Alternative medicine splits people into two groups: the non-stop babblers and the skeptics. Believers swear by acupuncture, gem therapy, and meditation. Opposers deem it a well-orchestrated placebo.
When it comes to cupping therapy, I am now firmly in the non-stop babbler corner.
Cupping therapy is an ancient Chinese treatment. Bizarre suction cups that leave huge, purple marks on the skin are the therapy’s trademark. Cupping fanatics claim it treats pain, stiff muscles, anxiety, migraines, and more. Others may be skeptical because scientific research has yet to back these claims up. For them, it might seem like a gimmick.
I started my love affair with cupping with the help of Amy Green, co-owner of Pittsburgh Acupuncture and Massageworks. I got cupped.
As we sat down in Green’s massage room, she instantly addressed a common myth. Cupping does not leave bruises. The marks are cellular debris, dead blood cells that collect at the point of tension. She claimed it detoxifies muscles, increasing blood flow and stimulating the healing process. Marks from treatment are not painful but remain for two to seven days post-treatment.
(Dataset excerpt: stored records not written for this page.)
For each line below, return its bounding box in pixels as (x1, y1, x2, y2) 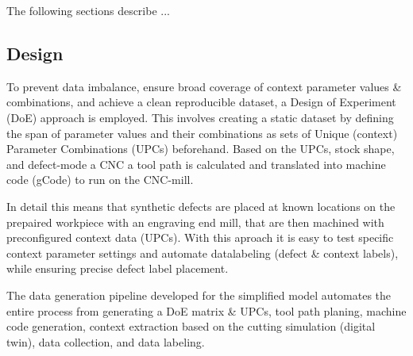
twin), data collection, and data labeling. (6, 333, 205, 350)
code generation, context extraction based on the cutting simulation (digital (6, 318, 376, 335)
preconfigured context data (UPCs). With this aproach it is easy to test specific (6, 229, 394, 246)
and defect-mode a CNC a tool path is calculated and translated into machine (6, 155, 386, 172)
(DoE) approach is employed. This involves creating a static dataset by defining (6, 109, 394, 125)
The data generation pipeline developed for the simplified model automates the (6, 286, 392, 303)
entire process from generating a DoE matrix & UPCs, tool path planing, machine (6, 302, 407, 319)
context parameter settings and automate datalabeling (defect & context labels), (6, 244, 399, 261)
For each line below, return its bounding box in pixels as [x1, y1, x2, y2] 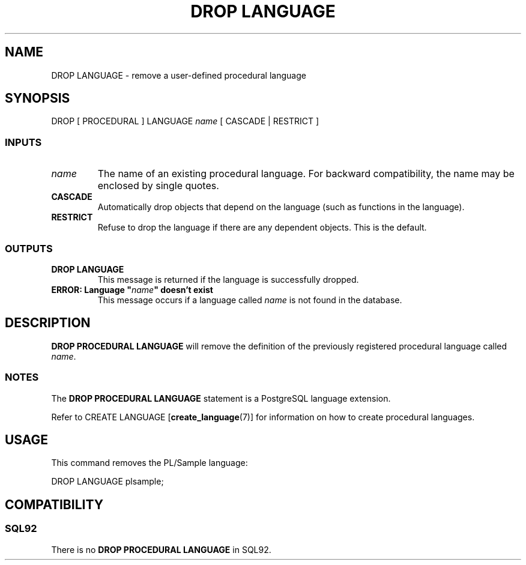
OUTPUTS [5, 242, 53, 255]
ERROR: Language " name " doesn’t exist [51, 284, 213, 295]
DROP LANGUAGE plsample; [51, 476, 164, 487]
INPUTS [5, 136, 42, 148]
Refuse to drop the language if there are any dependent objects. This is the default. [97, 222, 427, 233]
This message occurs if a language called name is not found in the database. [97, 294, 402, 305]
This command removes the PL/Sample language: [51, 458, 248, 468]
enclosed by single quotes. [97, 180, 219, 192]
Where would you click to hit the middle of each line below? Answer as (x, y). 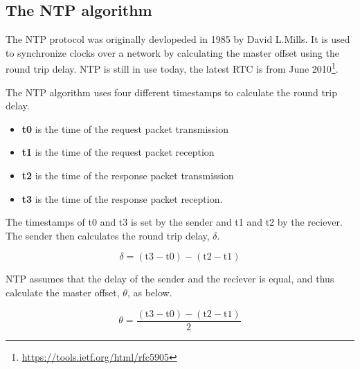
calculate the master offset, (63, 292)
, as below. (150, 292)
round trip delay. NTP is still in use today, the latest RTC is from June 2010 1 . (172, 68)
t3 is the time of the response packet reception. (122, 198)
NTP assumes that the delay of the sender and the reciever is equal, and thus (170, 279)
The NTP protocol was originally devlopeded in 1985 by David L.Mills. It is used (178, 39)
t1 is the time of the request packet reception (118, 152)
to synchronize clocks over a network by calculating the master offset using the (172, 52)
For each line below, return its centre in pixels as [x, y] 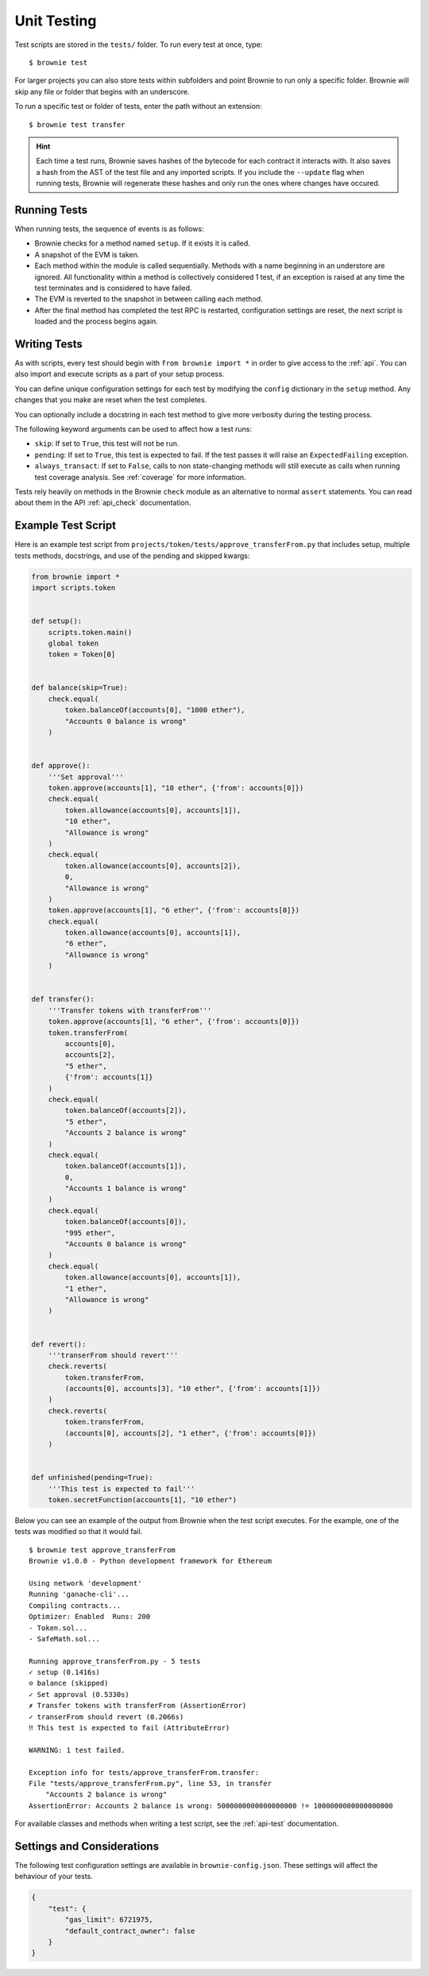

Cupping is used to treat many illnesses, but primarily to ease chronic and acute pain. It pairs well with other treatments, such as massage or acupuncture. Pittsburgh Acupuncture and Massageworks offers a variety of therapies, including cupping with a topical treatment of cannabidiol, a naturally occurring cannabinoid also called CBD. Each session combines static and slide cupping. Instead of applying pressure down, the cups, when stuck to a body, create a decompressing vacuum by pumping are out of the cup or trapping heat inside the cup, usually using a small flame. Cupping therapy is the opposite of a massage. The cups pull tension up, an ideal treatment for patients with hinged or pinched nerves.
Because of the vacuum, results are visible immediately after treatment. The darker the mark, the more debris cleared away, signifying a deeper wound. Cupping therapists can see which areas of a patient are in the most pain based on the color of their skin. An entire back, fully cupped, will be left with a rainbow of marks.
Although cupping can be done at any spot (a cupping facial leaves a youthful glow), Green targeted my back. I’m fairly active but I have a weak back.
To help with muscle tightness and fatigue, Green lined a variety of static cups down my back. She started with the glass cups, used for fire cupping. Green took a cotton ball, lit it on fire, and quickly extinguished the flame within the cup before twisting it onto my back.
After lining glass cups on my middle back, she placed small, plastic cups on my shoulders. These cups had a pump at the top to remove air for an externally-controlled vacuum. On my lower back, Green performed slide cupping, a method of moving the vacuum to new parts of the body.
The sensation was incredible. My body sank into the massage bed but the cups pulled up, the dual tension was hypnotically calming. It was a comfortable tension, like holding a yoga pose for two-breaths too long.
Slide cupping was an entirely different feeling. The cup was holding my skin taut, but constantly moving, pulling tension with it. The combination of static and slide cupping was so soothing I caught myself falling asleep.
Green let me sink into a relaxed daze for about 10 minutes (a cup usually stays on the body for 10-15 minutes), before pulling the cups off. My left shoulder held the most fatigue, indicated by a dark red circle.
Post-treatment, I immediately felt looser, as if the cups had lifted all of my muscle tension away, like my body was detoxed.
Placebo or not, I’m a cupping believer.